TESTING GRAPH CLUSTERABILITY: A DENSITY BASED STATISTICAL TEST FOR DIRECTED GRAPHS

Houyem Demni; Pierre Miasnikof; Alexander Y. Shestopaloff; Cristian Bravo; Yuri Lawryshyn

Open Conference Systems, CLADAG2023

Houyem Demni, Pierre Miasnikof, Alexander Y. Shestopaloff, Cristian Bravo, Yuri Lawryshyn

Last modified: 2023-06-27

Abstract

In this work, we extend a recent statistical test for graph clusterability to directed graphs. Graph clustering, or network community detection, is a pivotal topic in network science. It consists of labeling nodes so they form subsets that display a greater similarity to each other than to the remaining vertices on the graph. Here, node similarity is measured in connection probability or edge density. Similar nodes have a greater connection probability to each other than to other vertices. However, not all graph have a clustered structure. While the goal of graph clustering is to offer a meaningful summary of a graph through vertex clusters, not all graphs can be summarized in this way. In cases where a graph is not clusterable, clustering is not only a waste of time, it inevitably leads to misleading conclusions. We tailor a statistical test developed for undirected networks to directed ones. The test is based on measuring the heterogeneity of local densities. It does not assume any particular graph generative model or edge probability distribution. The test only rests on the hypothesis that a clusterable graph must display a mean local (induced subgraph) density that is significantly greater than the graph’s overall density. We posit that this inequality is a necessary (but not sufficient) condition for a graph to have a clustered structure.
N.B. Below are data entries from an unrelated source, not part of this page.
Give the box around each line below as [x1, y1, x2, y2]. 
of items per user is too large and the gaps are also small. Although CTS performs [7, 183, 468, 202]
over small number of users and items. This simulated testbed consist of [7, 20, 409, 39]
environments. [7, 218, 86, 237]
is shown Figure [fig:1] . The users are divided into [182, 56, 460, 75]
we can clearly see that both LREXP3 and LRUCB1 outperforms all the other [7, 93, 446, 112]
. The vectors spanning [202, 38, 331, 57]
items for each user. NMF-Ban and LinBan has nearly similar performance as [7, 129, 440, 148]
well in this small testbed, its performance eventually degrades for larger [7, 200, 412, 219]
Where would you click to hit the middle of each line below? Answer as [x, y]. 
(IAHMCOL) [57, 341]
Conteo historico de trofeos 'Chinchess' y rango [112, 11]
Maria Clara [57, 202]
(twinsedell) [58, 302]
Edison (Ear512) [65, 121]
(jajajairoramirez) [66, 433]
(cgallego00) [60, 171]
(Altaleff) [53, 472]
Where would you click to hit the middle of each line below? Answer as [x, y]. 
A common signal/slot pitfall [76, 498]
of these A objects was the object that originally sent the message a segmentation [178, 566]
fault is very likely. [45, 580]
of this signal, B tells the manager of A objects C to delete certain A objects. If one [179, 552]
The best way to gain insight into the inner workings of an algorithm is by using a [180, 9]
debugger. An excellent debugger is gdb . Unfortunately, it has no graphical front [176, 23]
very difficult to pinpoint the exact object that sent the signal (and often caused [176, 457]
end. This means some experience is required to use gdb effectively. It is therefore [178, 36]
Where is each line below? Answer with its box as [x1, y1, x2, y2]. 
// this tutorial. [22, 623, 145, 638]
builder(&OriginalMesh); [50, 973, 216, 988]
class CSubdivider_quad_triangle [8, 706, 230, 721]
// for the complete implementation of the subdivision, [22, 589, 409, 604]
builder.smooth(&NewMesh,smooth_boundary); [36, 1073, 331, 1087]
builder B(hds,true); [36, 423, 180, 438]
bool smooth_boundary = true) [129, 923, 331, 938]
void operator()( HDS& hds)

After highlighting the probabilistic nature of local and global densities, we offer a statistical test to assess the significance of this inequality in densities. This test is also based on sampling node neighborhoods and is thus well suited to very large data sets. We have validated our test on several synthetic graph structures and real world networks. We have also compared our test to other recent statistical tests. Our findings show that our test is more responsive to networks structure than its alternatives.